[Source data]
▼

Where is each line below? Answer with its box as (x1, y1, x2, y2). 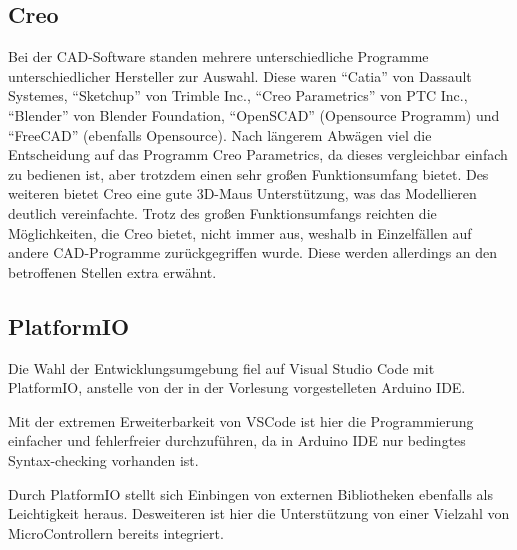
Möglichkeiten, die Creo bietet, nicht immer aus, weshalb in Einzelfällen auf (8, 222, 472, 243)
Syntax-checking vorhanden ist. (8, 449, 199, 470)
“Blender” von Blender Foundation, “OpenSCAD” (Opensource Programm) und (8, 104, 500, 125)
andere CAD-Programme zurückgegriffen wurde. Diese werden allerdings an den (8, 242, 498, 263)
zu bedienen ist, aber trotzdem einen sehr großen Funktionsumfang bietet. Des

▲

Only lines holding the string "bietet" are wanted; gather each one from the entries above.

Solved problem:
Möglichkeiten, die Creo bietet, nicht immer aus, weshalb in Einzelfällen auf (8, 222, 472, 243)
zu bedienen ist, aber trotzdem einen sehr großen Funktionsumfang bietet. Des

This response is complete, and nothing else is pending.